Не одеваясь, выскочил Арсений на крыльцо, глянул через чубатые вишняки в степь и, зубов не разжимая, крепко выругался. За бугром, над полотнищем голубого снега, сгибаясь под ветром, до самого месяца вскидывался багровый столб. Дед Артем вывел из конюшни кобыленку, обротал ее, животом навалился на острую хребтину, кряхтя перекинул ноги и охлюпкой поскакал к пожару. Проезжая мимо крыльца, крикнул Арсению:
– По злобе это!.. Чалушка моя, скотинка… С голоду она теперь погибнет!.. Завязывай хвосты кругом и выгоняй с базу!..
Зарею
Присел Арсений на корточки, вгляделся: на запотевшей земле, на талом снегу вылегли следы кованых английских ботинок, черными рябинами чернели ямки, вдавленные шляпками гвоздей. Закурил Арсений, вглядываясь в стежку, завязанную по степи путаными узлами, зашагал к Качаловке. Следы завивались петлями, пропадали; оскользаясь, скребли ледок над буераком – и по людскому следу, как по звериному, уверенно, молча, шел Арсений. У крайнего гумна, у плетня Александрова пропали следы… Крякнул Арсений, перекинул отцовскую централку с плеча на плечо, направился по дороге к коллективу.

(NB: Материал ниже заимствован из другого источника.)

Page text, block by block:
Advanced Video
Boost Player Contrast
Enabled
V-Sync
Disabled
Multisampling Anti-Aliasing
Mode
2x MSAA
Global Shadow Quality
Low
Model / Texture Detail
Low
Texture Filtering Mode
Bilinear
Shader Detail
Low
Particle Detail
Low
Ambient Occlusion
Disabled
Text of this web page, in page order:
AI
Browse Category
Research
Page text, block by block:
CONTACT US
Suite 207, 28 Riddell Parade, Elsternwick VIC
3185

Бабка-повитуха шлепнула рукой по скользкому тельцу, обмывая в цибарке руки, крикнула за перегородку:
– Слышь, Арсений, коммуненка баба родила!.. Поди, крестить не будешь?..
Молча раздвинул Арсений ситцевый полог, из-под закровяненного одеяла глянула посинелая Анна на него ненавидящими глазами, зашипела, глотая слезы:
– Уйди, нелюбый!.. Глазыньки мои на тебя не глядели бы!..

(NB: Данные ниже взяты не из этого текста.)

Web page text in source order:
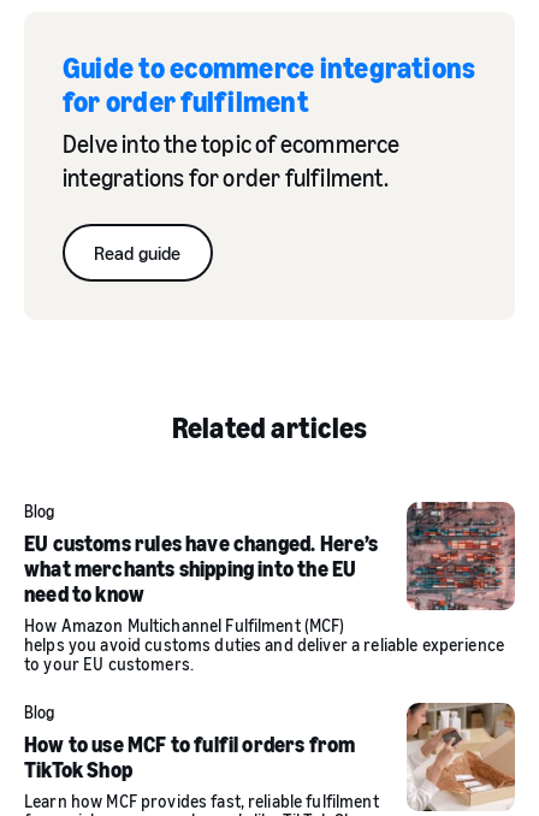
Guide to ecommerce integrations
for order fulfilment
Delve into the topic of ecommerce
integrations for order fulfilment.
Read guide
Related articles
Blog
EU customs rules have changed. Here’s
what merchants shipping into the EU
need to know
How Amazon Multichannel Fulfilment (MCF)
helps you avoid customs duties and deliver a reliable experience
to your EU customers.
Blog
How to use MCF to fulfil orders from
TikTok Shop
Learn how MCF provides fast, reliable fulfilment

Отвернулась к стене и заплакала.
Лежала жизнь ровная, как небитый землею шлях, а теперь стынет в горле соленый ком и горе сердце Арсения берет волчьей хваткой.

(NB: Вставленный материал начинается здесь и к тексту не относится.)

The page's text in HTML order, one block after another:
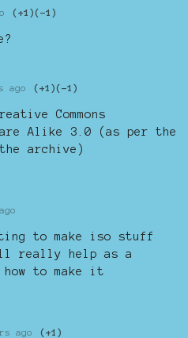
(+1)(-1)
ago (+1)(-1)
Commons
Alike 3.0 (as per the
archive)
to make iso stuff
really help as a
to make it
ago (+1)
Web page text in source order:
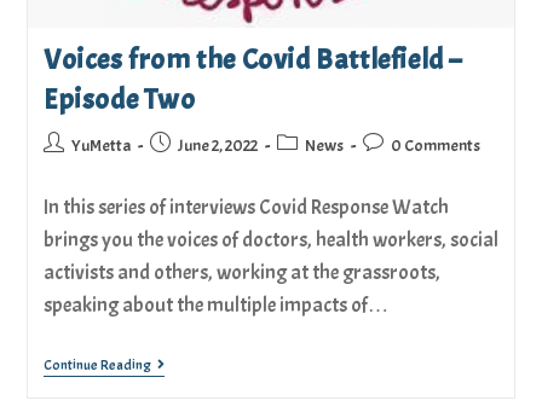
Voices from the Covid Battlefield –
Episode Two
YuMetta June 2, 2022 News 0 Comments
In this series of interviews Covid Response Watch
brings you the voices of doctors, health workers, social
activists and others, working at the grassroots,
speaking about the multiple impacts of…
Continue Reading
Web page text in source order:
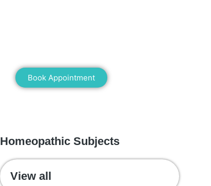
Book Appointment
Homeopathic Subjects
View all

Дня через два в клуню пошел Арсений, домолачивать остатки проса. Провозились с двигателем до темного, пока пустили – смерклось, за темным ворохом тополей прижухла ночь.
– Арсений Андреевич, выдь на час!..
Вышел. Возле дощатой стены увидал Анну, закутанную в шаль.
– Ты чего, Нюра?
В голосе, чужом и хриплом, не узнал голоса жены:
– Христом-богом прошу… Пусти меня к мужу… Кличет меня… Говорит, возьму с дитем. А ты, Арсений Андреевич, лихом не помни и не держи меня!.. Все одно уйду, не люб ты мне больше!
– Допрежь выкорми дитя, посля иди, неволить не стану… А сына тебе не отдам! Я за Советскую власть четыре года сражался, израненный весь, а муж твой – кадет… от Врангеля пришел… Вырастет мой парнишка, батрачить на него будет… Не хочу!..
Подошла Анна вплотную, жарко дохнула в лицо Арсению:
– Не дашь дитя?..
– Нет!..
– Не дашь дитя?!
Злобою вспухло у Арсения сердце, в первый раз за все время житья с Анной сжал кулак, ударить хотел промеж глаз, горевших ненавистью к нему, но сдержался, сказал глухо:
– Гляди, Анна!..
С вечеру, после ужина, покормила Анна ребенка грудью и, накинув платок, вышла во двор. Долго не возвращалась. Арсений, угнувшись над лавкой, чинил хомут. Услышал, как скрипнула дверь. Не поворачивая головы, по шагам узнал Анну. Прошла к люльке, переменила пеленки и молча легла спать. Лег и Арсений. Не спал, ворочался, слышал отрывистое дыхание жены и неровные удары сердца. В полночь уснул. Удушьем навалился сон… Не слыхал, как после первых кочетов кошкою слезла с кровати Анна, не зажигая огня, оделась, закутала в платок дитя и вышла, не скрипнув дверью.